How to complete this task: Among the records below, find the line that has "my $server = SOAP::Transport::POP3::Server"; from there, give the lines again exactly, and stop after the line that has "doba: 5 minut (69, 124)".

Task data:
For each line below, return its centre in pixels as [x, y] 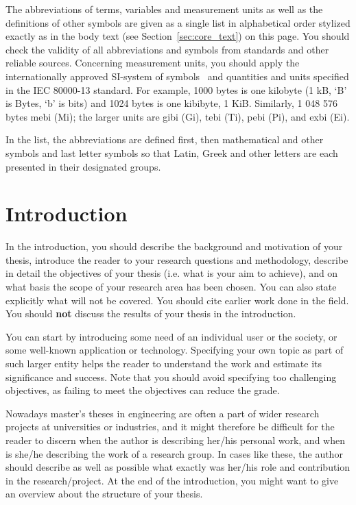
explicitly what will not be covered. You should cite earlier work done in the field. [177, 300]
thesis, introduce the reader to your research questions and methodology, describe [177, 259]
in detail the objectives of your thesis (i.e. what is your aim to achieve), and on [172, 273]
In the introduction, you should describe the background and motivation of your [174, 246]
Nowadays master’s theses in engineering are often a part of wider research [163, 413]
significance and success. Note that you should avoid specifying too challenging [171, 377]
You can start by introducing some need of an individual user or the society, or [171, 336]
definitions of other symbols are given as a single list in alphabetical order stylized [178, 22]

...

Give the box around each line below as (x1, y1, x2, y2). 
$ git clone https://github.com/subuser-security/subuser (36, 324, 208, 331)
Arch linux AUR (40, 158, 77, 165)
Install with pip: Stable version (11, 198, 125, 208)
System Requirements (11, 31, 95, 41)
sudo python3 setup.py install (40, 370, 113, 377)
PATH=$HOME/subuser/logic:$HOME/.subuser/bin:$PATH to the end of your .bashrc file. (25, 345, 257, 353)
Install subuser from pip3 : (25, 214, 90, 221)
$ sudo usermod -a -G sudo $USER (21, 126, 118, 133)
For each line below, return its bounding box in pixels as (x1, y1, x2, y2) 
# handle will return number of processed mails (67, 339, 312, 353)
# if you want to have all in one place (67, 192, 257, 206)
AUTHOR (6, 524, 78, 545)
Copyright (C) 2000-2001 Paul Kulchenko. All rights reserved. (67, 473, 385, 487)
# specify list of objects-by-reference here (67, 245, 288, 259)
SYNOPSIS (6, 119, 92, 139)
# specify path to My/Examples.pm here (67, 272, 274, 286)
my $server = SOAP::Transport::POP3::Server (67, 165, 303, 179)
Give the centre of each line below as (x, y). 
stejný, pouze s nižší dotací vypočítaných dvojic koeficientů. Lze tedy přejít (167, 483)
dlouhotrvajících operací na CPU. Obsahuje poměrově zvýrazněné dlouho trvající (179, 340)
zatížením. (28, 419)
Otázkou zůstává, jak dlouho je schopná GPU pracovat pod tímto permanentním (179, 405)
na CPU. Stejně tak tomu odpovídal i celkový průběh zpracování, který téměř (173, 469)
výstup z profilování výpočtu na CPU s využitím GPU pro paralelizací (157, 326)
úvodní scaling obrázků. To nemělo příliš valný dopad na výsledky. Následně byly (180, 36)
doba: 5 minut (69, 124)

Answer area:
my $server = SOAP::Transport::POP3::Server (67, 165, 303, 179)
Give the centre of each line below as (x, y). 
stejný, pouze s nižší dotací vypočítaných dvojic koeficientů. Lze tedy přejít (167, 483)
dlouhotrvajících operací na CPU. Obsahuje poměrově zvýrazněné dlouho trvající (179, 340)
zatížením. (28, 419)
Otázkou zůstává, jak dlouho je schopná GPU pracovat pod tímto permanentním (179, 405)
na CPU. Stejně tak tomu odpovídal i celkový průběh zpracování, který téměř (173, 469)
výstup z profilování výpočtu na CPU s využitím GPU pro paralelizací (157, 326)
úvodní scaling obrázků. To nemělo příliš valný dopad na výsledky. Následně byly (180, 36)
doba: 5 minut (69, 124)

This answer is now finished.